Fight for your faith within more than without
Some religious people are over-zealous to fight for their faith – they quickly raise arms whenever they feel that their sacred icons have been slurred, irrespective of whether such slurs are actual or perceived.
Curiously, many such people assert their faith primarily when someone attacks it. Their faith is far more a social posture than a spiritual transformer. For example, terrorists ready to kill, or die, for their faith frequently know little about it – except “knowing” that it is under attack.

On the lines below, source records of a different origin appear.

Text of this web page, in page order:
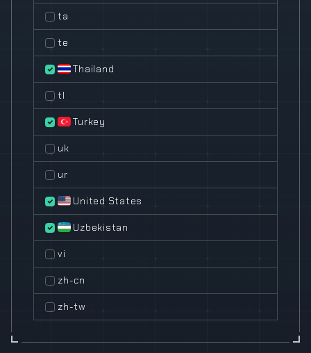
ta
te
Thailand
tl
Turkey
uk
ur
United States
Uzbekistan
vi
zh-cn
zh-tw

While terrorists are an extreme example, we all risk the danger of fighting for our faith externally more than internally. To fight internally means to counter the doubts and desires that block our realization of life’s spiritual side. The Bhagavad-gita exemplifies such focusing on the inner fight. Though spoken on a battlefield when power-hungry anti-social forces had made war inevitable, the Gita doesn’t feature war-inducing rhetoric. It centers on philosophy presented rationally to explain what our spiritual side is, and how becoming more spiritually realized can help us foster individual and social well-being.
Pertinently, the Gita (04.42) calls for taking up intellectual arms to counter the enemy of doubt. When we fight to cultivate spiritual knowledge, we gain the integrity and purity to exemplify the benevolent transformational power of our faith. Thereafter, when things we hold sacred are attacked, we will be guided from within to counter such attacks effectively. By using rational arguments, we will make the sanctity of those things intelligible. While fanatics may never accept this sanctity, most people will appreciate authentic practice and sensible explanation. Their increased appreciation will be an outer victory for our faith, a victory won without bloodshed.
If religious people the world over fought for their faith within more than without, they would find greater satisfaction internally and make better contributions socially.